▶ AIM OF THE TASK
Could you give the data below again exactly, apart from the pictures?

··· DATA ···

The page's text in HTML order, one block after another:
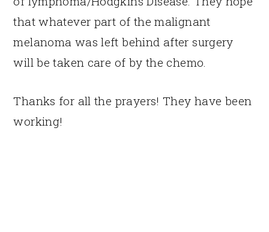
that whatever part of the malignant
melanoma was left behind after surgery
will be taken care of by the chemo.
Thanks for all the prayers! They have been
working!

···

▶ RESPONSE TO THE EXERCISE
The page's text in HTML order, one block after another:
that whatever part of the malignant
melanoma was left behind after surgery
will be taken care of by the chemo.
Thanks for all the prayers! They have been
working!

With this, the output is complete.